Ross Zentner
Employees with angst (from left): April Paul, Marques D. Causey and Alexander Pawlowski are striving to connect.
If you go to the theater to experience the sweeping highs and lows of a cathartic drama, or even the raucous hilarity of a good comedy, you might be inclined to subtitle Forward Theater’s newest production, The Flick, “Much Ado About Popcorn.” There’s a lot of popcorn in it. And a lot of popcorn sweeping. The play tells the story of two ushers (one new, one experienced) and a projectionist, all of whom work at a run-down movie theater called The Flick. Most of the action involves sweeping up trash after the moviegoers are gone.

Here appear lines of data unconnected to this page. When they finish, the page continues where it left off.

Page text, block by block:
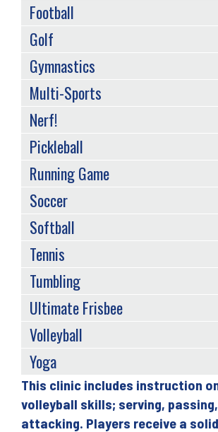
Back
to
top
This clinic includes instruction
volleyball skills; serving,
attacking. Players receive a
Football
Golf
Gymnastics
Multi-Sports
Nerf!
Pickleball
Running Game
Soccer
Softball
Tennis
Tumbling
Ultimate Frisbee
Volleyball
Yoga
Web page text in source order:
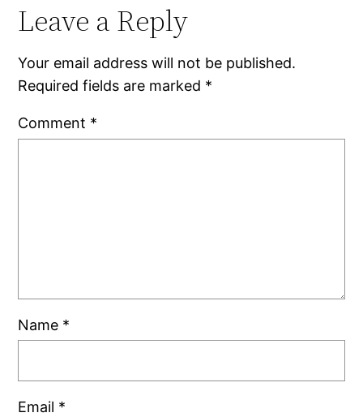
Leave a Reply
Your email address will not be published.
Required fields are marked *
Comment *
Name *
Email *
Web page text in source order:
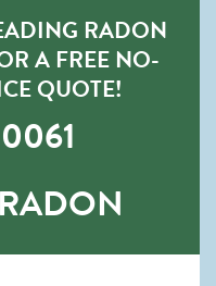
RADON
A FREE NO-
QUOTE!
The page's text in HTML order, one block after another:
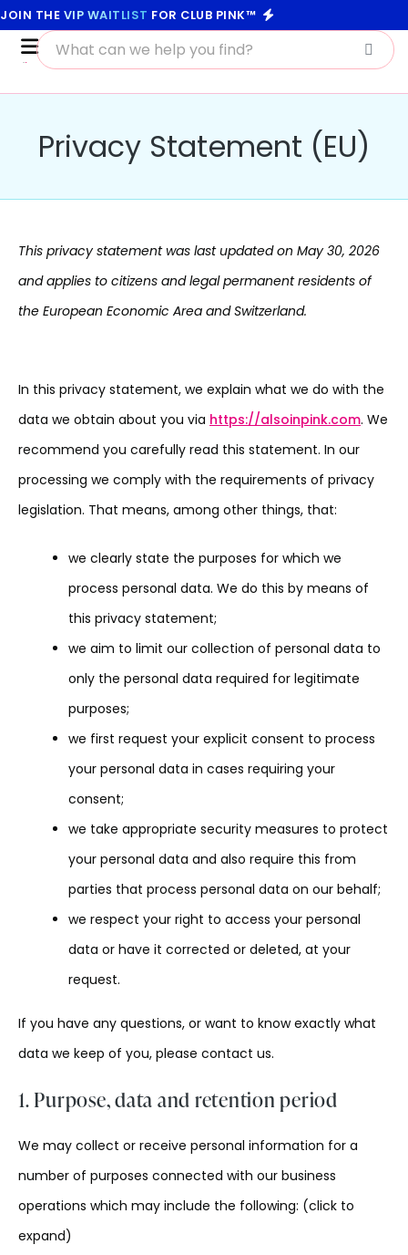
JOIN THE VIP WAITLIST FOR CLUB PINK™
Privacy Statement (EU)
This privacy statement was last updated on May 30, 2026
and applies to citizens and legal permanent residents of
the European Economic Area and Switzerland.
In this privacy statement, we explain what we do with the
data we obtain about you via https://alsoinpink.com. We
recommend you carefully read this statement. In our
processing we comply with the requirements of privacy
legislation. That means, among other things, that:
we clearly state the purposes for which we
process personal data. We do this by means of
this privacy statement;
we aim to limit our collection of personal data to
only the personal data required for legitimate
purposes;
we first request your explicit consent to process
your personal data in cases requiring your
consent;
we take appropriate security measures to protect
your personal data and also require this from
parties that process personal data on our behalf;
we respect your right to access your personal
data or have it corrected or deleted, at your
request.
If you have any questions, or want to know exactly what
data we keep of you, please contact us.
1. Purpose, data and retention period
We may collect or receive personal information for a
number of purposes connected with our business
operations which may include the following: (click to
expand)
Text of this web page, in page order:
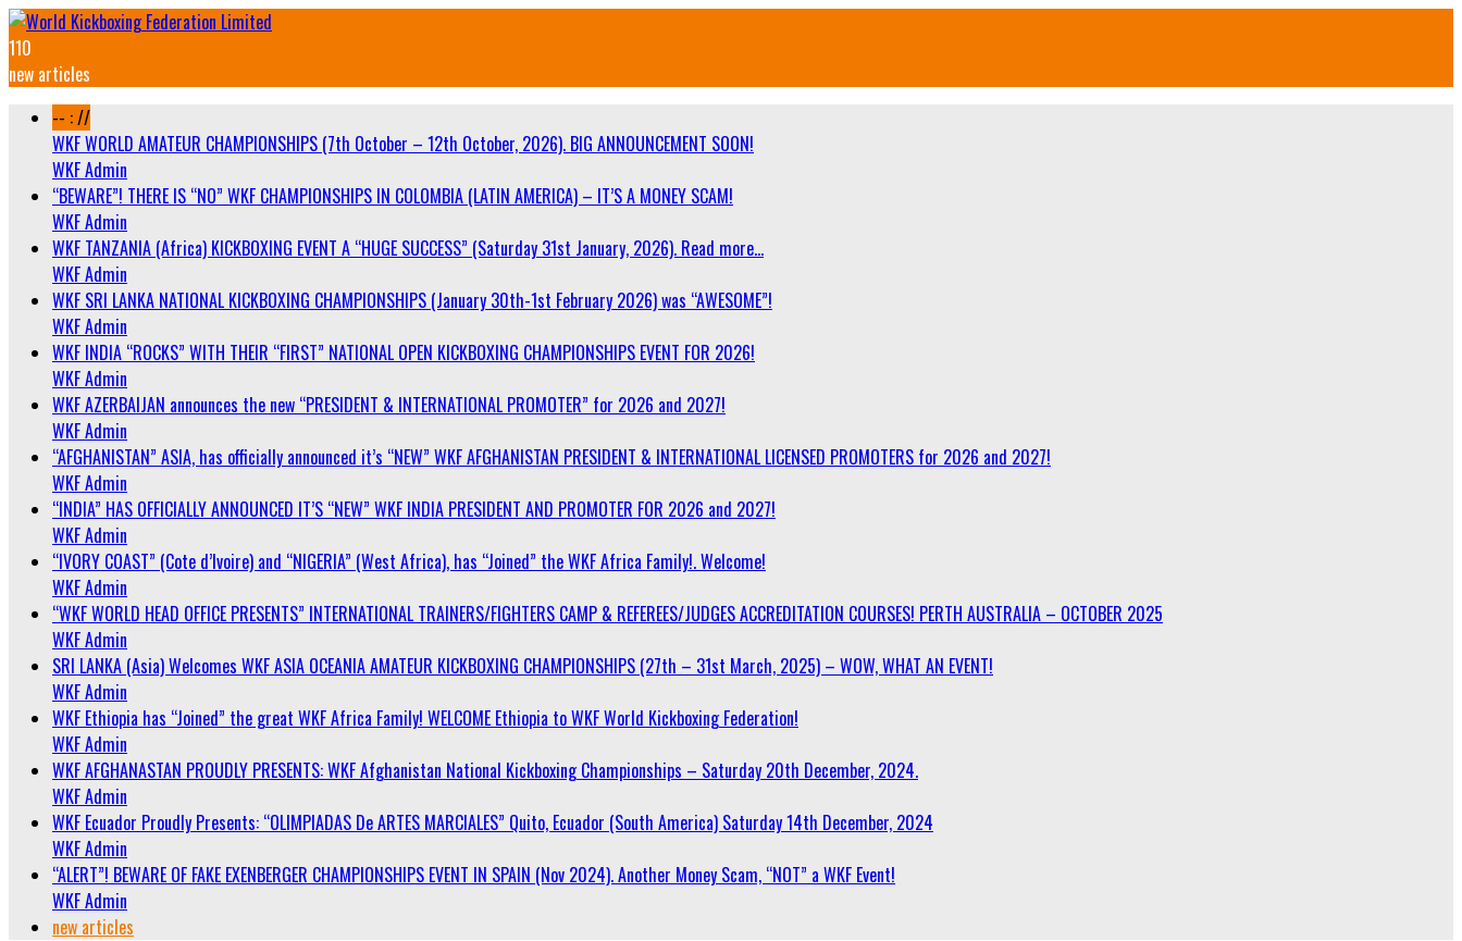
110
new articles
-- : //
WKF WORLD AMATEUR CHAMPIONSHIPS (7th October – 12th October, 2026). BIG ANNOUNCEMENT SOON!
WKF Admin
“BEWARE”! THERE IS “NO” WKF CHAMPIONSHIPS IN COLOMBIA (LATIN AMERICA) – IT’S A MONEY SCAM!
WKF Admin
WKF TANZANIA (Africa) KICKBOXING EVENT A “HUGE SUCCESS” (Saturday 31st January, 2026). Read more…
WKF Admin
WKF SRI LANKA NATIONAL KICKBOXING CHAMPIONSHIPS (January 30th-1st February 2026) was “AWESOME”!
WKF Admin
WKF INDIA “ROCKS” WITH THEIR “FIRST” NATIONAL OPEN KICKBOXING CHAMPIONSHIPS EVENT FOR 2026!
WKF Admin
WKF AZERBAIJAN announces the new “PRESIDENT & INTERNATIONAL PROMOTER” for 2026 and 2027!
WKF Admin
“AFGHANISTAN” ASIA, has officially announced it’s “NEW” WKF AFGHANISTAN PRESIDENT & INTERNATIONAL LICENSED PROMOTERS for 2026 and 2027!
WKF Admin
“INDIA” HAS OFFICIALLY ANNOUNCED IT’S “NEW” WKF INDIA PRESIDENT AND PROMOTER FOR 2026 and 2027!
WKF Admin
“IVORY COAST” (Cote d’Ivoire) and “NIGERIA” (West Africa), has “Joined” the WKF Africa Family!. Welcome!
WKF Admin
“WKF WORLD HEAD OFFICE PRESENTS” INTERNATIONAL TRAINERS/FIGHTERS CAMP & REFEREES/JUDGES ACCREDITATION COURSES! PERTH AUSTRALIA – OCTOBER 2025
WKF Admin
SRI LANKA (Asia) Welcomes WKF ASIA OCEANIA AMATEUR KICKBOXING CHAMPIONSHIPS (27th – 31st March, 2025) – WOW, WHAT AN EVENT!
WKF Admin
WKF Ethiopia has “Joined” the great WKF Africa Family! WELCOME Ethiopia to WKF World Kickboxing Federation!
WKF Admin
WKF AFGHANASTAN PROUDLY PRESENTS: WKF Afghanistan National Kickboxing Championships – Saturday 20th December, 2024.
WKF Admin
WKF Ecuador Proudly Presents: “OLIMPIADAS De ARTES MARCIALES” Quito, Ecuador (South America) Saturday 14th December, 2024
WKF Admin
“ALERT”! BEWARE OF FAKE EXENBERGER CHAMPIONSHIPS EVENT IN SPAIN (Nov 2024). Another Money Scam, “NOT” a WKF Event!
WKF Admin
new articles
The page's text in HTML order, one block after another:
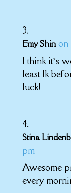
Emy Shin on
I think it’s
least 1k
luck!
Stina
pm
Awesome
every
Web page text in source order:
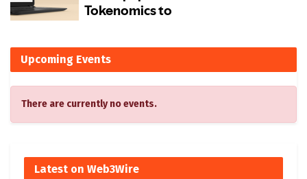
Upcoming Events
There are currently no events.
Latest on Web3Wire
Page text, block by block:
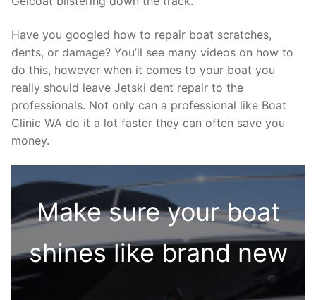
Have you googled how to repair boat scratches,
dents, or damage? You’ll see many videos on how to
do this, however when it comes to your boat you
really should leave Jetski dent repair to the
professionals. Not only can a professional like Boat
Clinic WA do it a lot faster they can often save you
money.
Make sure your boat
shines like brand new
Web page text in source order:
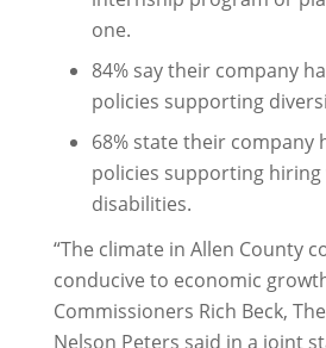
one.
84% say their company
policies supporting
68% state their company
policies supporting
disabilities.
“The climate in Allen County
conducive to economic
Commissioners Rich Beck,
Nelson Peters said in a joint
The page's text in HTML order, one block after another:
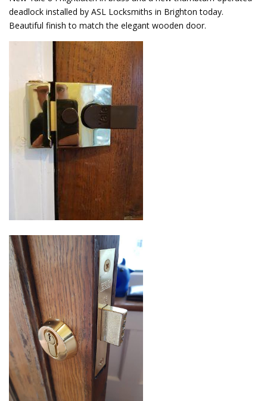
deadlock installed by ASL Locksmiths in Brighton today.
Beautiful finish to match the elegant wooden door.
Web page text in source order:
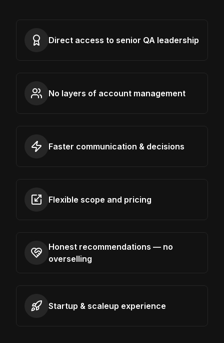
Direct access to senior QA leadership
No layers of account management
Faster communication & decisions
Flexible scope and pricing
Honest recommendations — no
overselling
Startup & scaleup experience
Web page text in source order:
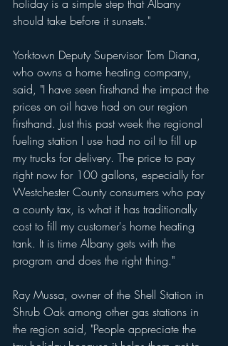
holiday is a simple step that Albany
should take before it sunsets."
Yorktown Deputy Supervisor Tom Diana,
who owns a home heating company,
said, "I have seen firsthand the impact the
prices on oil have had on our region
firsthand. Just this past week the regional
fueling station I use had no oil to fill up
my trucks for delivery. The price to pay
right now for 100 gallons, especially for
Westchester County consumers who pay
a county tax, is what it has traditionally
cost to fill my customer's home heating
tank. It is time Albany gets with the
program and does the right thing."
Ray Mussa, owner of the Shell Station in
Shrub Oak among other gas stations in
the region said, "People appreciate the
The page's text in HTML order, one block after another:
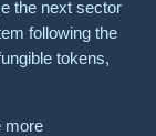
the next sector
following the
tokens,
more
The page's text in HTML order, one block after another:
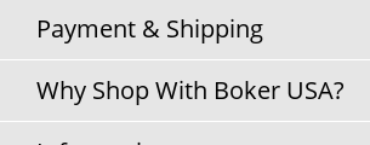
Payment & Shipping
Why Shop With Boker USA?
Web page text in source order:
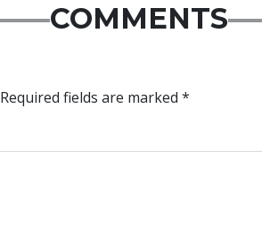
COMMENTS
Required fields are marked *
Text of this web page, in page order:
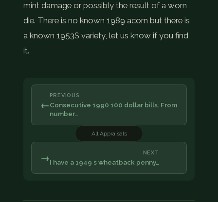
mint damage or possibly the result of a worn
die. There is no known 1989 acorn but there is
a known 1953S variety, let us know if you find
it.
←
PREVIOUS
Consecutive 1990 100 dollar bills. From
number…
All Appraisals
NEXT
I have a 1949 s wheatback penny…
→
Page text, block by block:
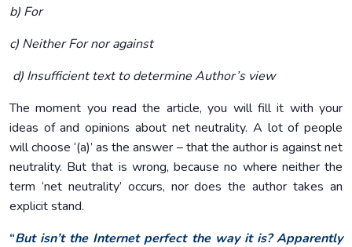
b) For
c) Neither For nor against
d) Insufficient text to determine Author’s view
The moment you read the article, you will fill it with your
ideas of and opinions about net neutrality. A lot of people
will choose ‘(a)’ as the answer – that the author is against net
neutrality. But that is wrong, because no where neither the
term ‘net neutrality’ occurs, nor does the author takes an
explicit stand.
“But isn’t the Internet perfect the way it is? Apparently
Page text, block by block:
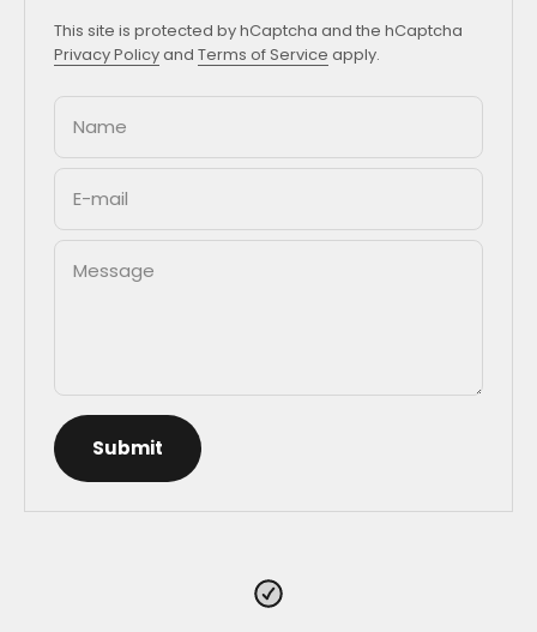
This site is protected by hCaptcha and the hCaptcha
Privacy Policyand Terms of Service apply.
Name
E-mail
Message
Submit
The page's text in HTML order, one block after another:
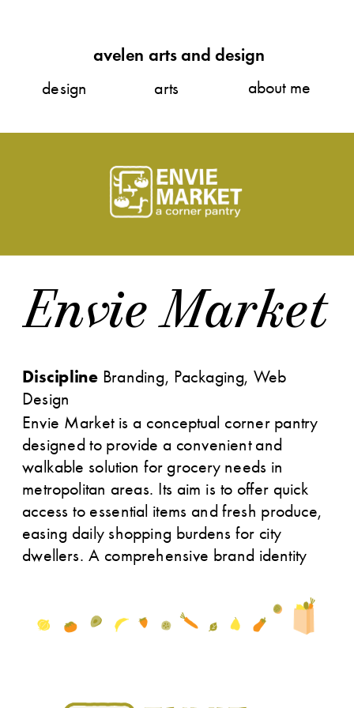
avelen arts and design
about me
design arts
Envie Market
Discipline Branding, Packaging, Web
Design
Envie Market is a conceptual corner pantry
designed to provide a convenient and
walkable solution for grocery needs in
metropolitan areas. Its aim is to offer quick
access to essential items and fresh produce,
easing daily shopping burdens for city
dwellers. A comprehensive brand identity
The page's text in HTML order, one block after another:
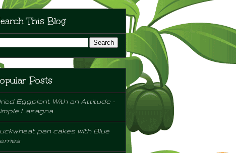
This Blog
Posts
Eggplant With an Attitude -
Lasagna
pan cakes with Blue
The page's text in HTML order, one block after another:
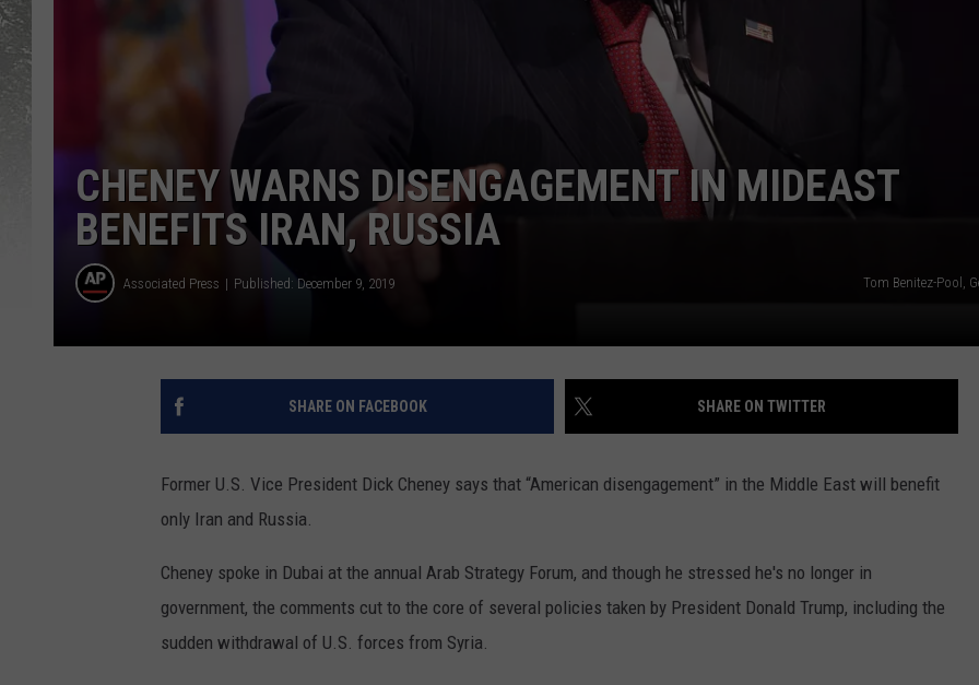
CHENEY WARNS DISENGAGEMENT IN MIDEAST
BENEFITS IRAN, RUSSIA
Associated Press Published: December 9, 2019 Tom Benitez-Pool,
SHARE ON FACEBOOK SHARE ON TWITTER
Former U.S. Vice President Dick Cheney says that “American disengagement” in the Middle East will benefit
only Iran and Russia.
Cheney spoke in Dubai at the annual Arab Strategy Forum, and though he stressed he's no longer in
government, the comments cut to the core of several policies taken by President Donald Trump, including the
sudden withdrawal of U.S. forces from Syria.
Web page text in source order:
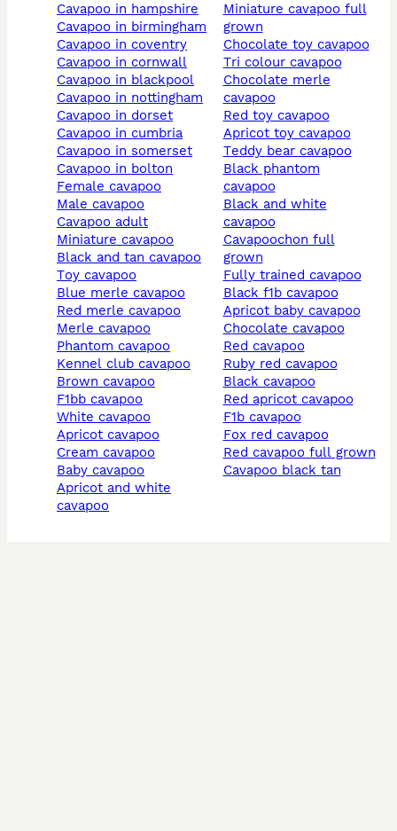
cavapoo in hampshire
cavapoo in birmingham
cavapoo in coventry
cavapoo in cornwall
cavapoo in blackpool
cavapoo in nottingham
cavapoo in dorset
cavapoo in cumbria
cavapoo in somerset
cavapoo in bolton
female cavapoo
male cavapoo
cavapoo adult
miniature cavapoo
black and tan cavapoo
toy cavapoo
blue merle cavapoo
red merle cavapoo
merle cavapoo
phantom cavapoo
kennel club cavapoo
brown cavapoo
f1bb cavapoo
white cavapoo
apricot cavapoo
cream cavapoo
baby cavapoo
apricot and white
cavapoo
miniature cavapoo full
grown
chocolate toy cavapoo
tri colour cavapoo
chocolate merle
cavapoo
red toy cavapoo
apricot toy cavapoo
teddy bear cavapoo
black phantom
cavapoo
black and white
cavapoo
cavapoochon full
grown
fully trained cavapoo
black f1b cavapoo
apricot baby cavapoo
chocolate cavapoo
red cavapoo
ruby red cavapoo
black cavapoo
red apricot cavapoo
f1b cavapoo
fox red cavapoo
red cavapoo full grown
cavapoo black tan
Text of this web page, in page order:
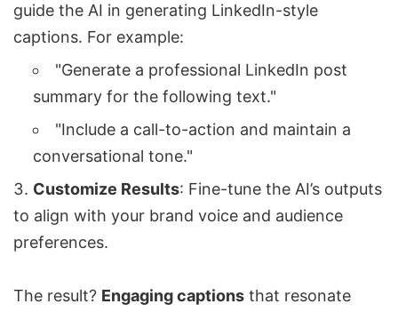
guide the AI in generating LinkedIn-style
captions. For example:
"Generate a professional LinkedIn post
summary for the following text."
"Include a call-to-action and maintain a
conversational tone."
Customize Results: Fine-tune the AI’s outputs
to align with your brand voice and audience
preferences.
The result? Engaging captions that resonate
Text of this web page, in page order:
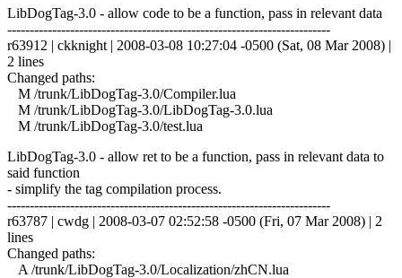
LibDogTag-3.0 - allow code to be a function, pass in relevant data
------------------------------------------------------------------------
r63912 | ckknight | 2008-03-08 10:27:04 -0500 (Sat, 08 Mar 2008) |
2 lines
Changed paths:
M /trunk/LibDogTag-3.0/Compiler.lua
M /trunk/LibDogTag-3.0/LibDogTag-3.0.lua
M /trunk/LibDogTag-3.0/test.lua
LibDogTag-3.0 - allow ret to be a function, pass in relevant data to
said function
- simplify the tag compilation process.
------------------------------------------------------------------------
r63787 | cwdg | 2008-03-07 02:52:58 -0500 (Fri, 07 Mar 2008) | 2
lines
Changed paths:
A /trunk/LibDogTag-3.0/Localization/zhCN.lua
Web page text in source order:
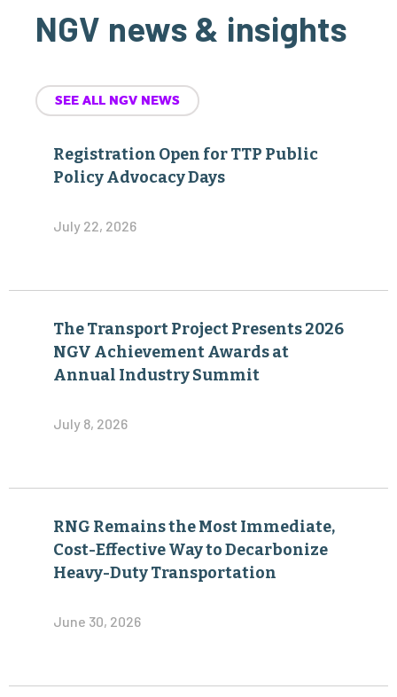
NGV news & insights
SEE ALL NGV NEWS
Registration Open for TTP Public
Policy Advocacy Days
July 22, 2026
The Transport Project Presents 2026
NGV Achievement Awards at
Annual Industry Summit
July 8, 2026
RNG Remains the Most Immediate,
Cost-Effective Way to Decarbonize
Heavy-Duty Transportation
June 30, 2026
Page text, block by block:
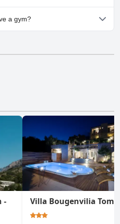
at Apartments Sonja.
a gym?
-
Villa Bougenvilia
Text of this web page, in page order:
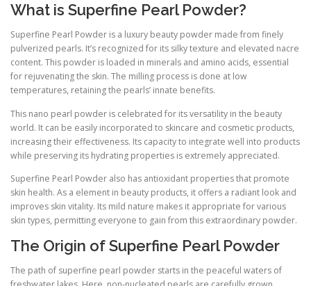
What is Superfine Pearl Powder?
Superfine Pearl Powder is a luxury beauty powder made from finely
pulverized pearls. It’s recognized for its silky texture and elevated nacre
content. This powder is loaded in minerals and amino acids, essential
for rejuvenating the skin. The milling process is done at low
temperatures, retaining the pearls’ innate benefits.
This nano pearl powder is celebrated for its versatility in the beauty
world. It can be easily incorporated to skincare and cosmetic products,
increasing their effectiveness. Its capacity to integrate well into products
while preserving its hydrating properties is extremely appreciated.
Superfine Pearl Powder also has antioxidant properties that promote
skin health. As a element in beauty products, it offers a radiant look and
improves skin vitality. Its mild nature makes it appropriate for various
skin types, permitting everyone to gain from this extraordinary powder.
The Origin of Superfine Pearl Powder
The path of superfine pearl powder starts in the peaceful waters of

But if you go to the theater to experience something new and different, a play that challenges you to think not just about the story but about form itself, The Flick is definitely for you.
What do I mean by challenging the form? Well, if you’ve ever seen Samuel Beckett’s Waiting for Godot, you’ll know that playwrights do not always set out to meet your expectations; sometimes they want to subvert them. The Flick is a sort of Waiting for Godot, the next generation. There are laughs along the way, and a strong ensemble cast that makes the most of each line. Alexander Pawlowski’s Sam is the senior usher, stuck in a dead-end job with not much to look forward to aside from his fantasy love affair with the hard-edged, insecure projectionist Rose (April Paul). She’s more interested in hitting on the new guy, nail-biting cinephile Avery (Marques D. Causey), than figuring out why she’s so screwed up.
The cast mines each scene for moments of connection. Sometimes the characters talk about the important, revealing aspects of their lives: a disabled brother; a suicidal depression; an inability to love. But they are also just as likely to play Six Degrees of Kevin Bacon (a movie trivia game), reenact scenes from Quentin Tarantino films, or discuss bodily fluids and smells. Playwright Annie Baker gives equal weight to all these things, and theatergoers might find themselves grasping at which one actually means something.
I maintain that The Flick is a millennial play, comprised of young characters with a lot of information and little drive toward fulfillment. As The Flick enters the modern age, it’s sold to a new buyer. The prized 35 mm projector, a creative artifact of the past, is swept away, like the popcorn. A new, soulless digital projector is put in its place. This suggests that these characters aren’t meant to be rich, textured pictures, but pixilations — each one separate, alone, and equally sized.
Yet there is something beautiful here. Something that remains. Go see it, and we can talk about it later. The Flick is precisely the kind of show that stirs up questions about what we need from our movies and plays — and from each other.